Whichever the case, it's a bit late now to do much of anything. See if it recovers as temperatures fall and moisture returns and over-seed to repair.


----------



## g-man (Jun 15, 2017)

So I read your ATY post and this one. I did notice one thing. Very large trees with a lot of shade. Could you describe how much sun this kbg lawn is getting? Do you have a log of what you applied in terms of nitrogen sine the reno?

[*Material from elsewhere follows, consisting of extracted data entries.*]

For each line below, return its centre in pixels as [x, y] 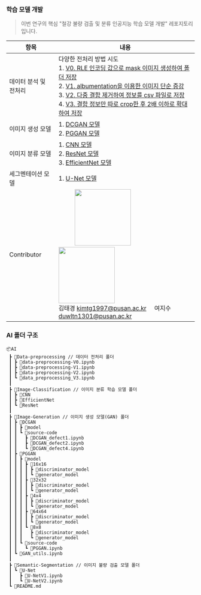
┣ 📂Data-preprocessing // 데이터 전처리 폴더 [61, 357]
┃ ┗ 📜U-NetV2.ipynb [36, 581]
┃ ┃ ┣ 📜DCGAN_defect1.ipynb [46, 438]
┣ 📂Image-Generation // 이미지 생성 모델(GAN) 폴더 [69, 417]
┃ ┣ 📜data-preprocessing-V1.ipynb [52, 367]
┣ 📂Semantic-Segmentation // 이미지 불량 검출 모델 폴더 [74, 565]
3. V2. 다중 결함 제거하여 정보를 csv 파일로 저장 [121, 95]
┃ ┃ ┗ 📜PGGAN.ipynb [36, 548]

Also, what was your irrigation scheme for this year? Like how much / how long you watered.


----------



## vnephologist (Aug 4, 2017)

g-man said:


> So I read your ATY post and this one. I did notice one thing. Very large trees with a lot of shade. Could you describe how much sun this kbg lawn is getting? Do you have a log of what you applied in terms of nitrogen sine the reno?
> 
> Also, what was your irrigation scheme for this year? Like how much / how long you watered.


First, for irrigation. Since late Fall after 8 minutes 4-5x daily for seeding, its completely controlled by my Rachio controller based on ET rate from my onsite weather station and an estimated root depth. I think this is where I messed up. In looking back through the watering history it looks like for most of the Winter and early Spring, it was watering ~0.25" ever other day. I think the frequency was the result of my root depth setting of 2" (now seems like I trained it shallow!). Then in May, I modified the root depth to 6" and it looks like it was watering ~0.5" twice a week. The unshaded area near the road is getting a bit more and the more shady region a bit less. Changes to the schedule based on rainfall as well. My soil sample from this thread is from the sunny area. Perhaps I'll compare to the more shady (and healthier) area too. My thought is that after seeding this Fall, I should go ahead and change the root depth to 6" for longer with much less frequency. I'm still wondering how long I should wait after seed down to make this change though.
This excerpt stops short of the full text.